A sturdier strategy is to work with a financial planner who will choose prudent, long-term investments that will hold their value. (Are you working with the wrong financial planner? Click here to find out.)

Keeping Up with the Joneses

Keeping up with the Joneses sometimes overlaps with FOMO.

The Joneses are those mythical neighbors who always have more than everybody else – and they have it first. The Joneses were the first to get a large-screen television, a Smartphone, a new car. It can even be an expensive education for their children. Peer pressure in adults is a real thing. And it’s dangerous.

Wanting to have a life like the Joneses have is perfectly fine – if that is your goal! It’s important to keep your goals firmly in mind, whatever they may be. The Joneses, after all, may have a very different situation than you. Spend, earn and invest to achieve your goals, not someone else’s.

Rose-Colored Glasses 

Rose-colored glasses, or being overly optimistic, can be a good thing in a world of negativity and angst, but it can also lead to overconfidence. You don’t have to plan for the worse, but when you don’t consider the what-ifs in life, you’re usually not prepared for the unexpected.

The key to correcting rose-colored vision is to take those glasses off. Look at your financial plan clearly and assess the positive and negative. If this is hard for you, contact the team at Rock House Financial. Locally owned and independent, Rock House Financial is passionate about helping you create a more confident financial future. All of our Certified Financial Planners in Utah are fiduciaries who offer fee-only financial planning, investment management and tax strategies to help you minimize financial stress and achieve your goals. We don’t use fear tactics. We make sure you address possible what-ifs, so you’re prepared for whatever life brings.

Fear of Investing

Putting your cash in a mattress is highly unlikely to lead to your goals. Not only that, but the value of cash uninvested actually diminishes over time, due to inflation. Inflation rises, on average, 2 to 3 percent per year. In other words, $100 this year could only be worth about $98 next year, and it’ll continue to drop year after year.

Unfortunately, many people fear investing, for several reasons. You can help manage that fear with 2 concepts.

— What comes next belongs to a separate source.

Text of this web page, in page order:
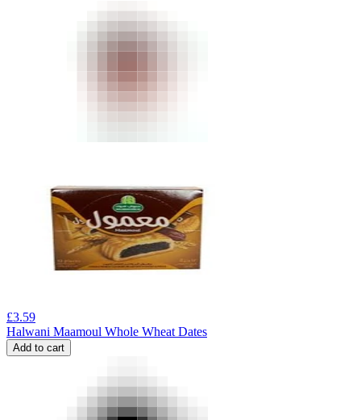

First, look at history. Over time, market volatility usually smooths out and leaves investors with long-term gains. The U.S. stock market, as measured by the S&P 500, for example, has risen almost 10 percent annually over the last near-century, despite major drops on occasion, including during the Great Depression of the 1930s and the Great Recession of 2008-2009.

Second, make sure your investment portfolio is balanced properly. Portfolios are often allocated between stocks (to maximize returns) and bonds or cash (which sport lesser returns but are stable and not volatile in price). Talk to your financial planner about your asset allocation and how it relates to your risk tolerance.